The following limitations apply to temporary and persistent user-defined functions:

  • The DOM objects Window, Document, and Node, and functions that require them, are not supported.
  • JavaScript functions that rely on native code can fail, for example, if they make restricted system calls.
  • A JavaScript UDF can time out and prevent your query from completing. Timeouts can be as short as 5 minutes, but can vary depending on several factors, including how much user CPU time your function consumes and how large your inputs and outputs to the JavaScript function are.
  • Bitwise operations in JavaScript handle only the most significant 32 bits.
  • UDFs are subject to certain rate limits and quota limits. For more information, see UDF limits.

The following limitations apply to persistent user-defined functions:

  • Each dataset can only contain one persistent UDF with the same name.
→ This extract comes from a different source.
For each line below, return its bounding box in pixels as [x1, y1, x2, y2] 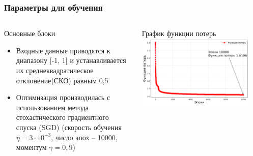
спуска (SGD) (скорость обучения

However, you can create a UDF whose name is the same as the name of a table in the same dataset.
  • When referencing a persistent UDF from another persistent UDF or a logical view, you must qualify the name with the dataset. For example:
    CREATE FUNCTION mydataset.referringFunction() AS (mydataset.referencedFunction());

The following limitations apply to temporary user-defined functions.

  • When creating a temporary UDF, function_name cannot contain periods.
  • Views and persistent UDFs cannot reference temporary UDFs.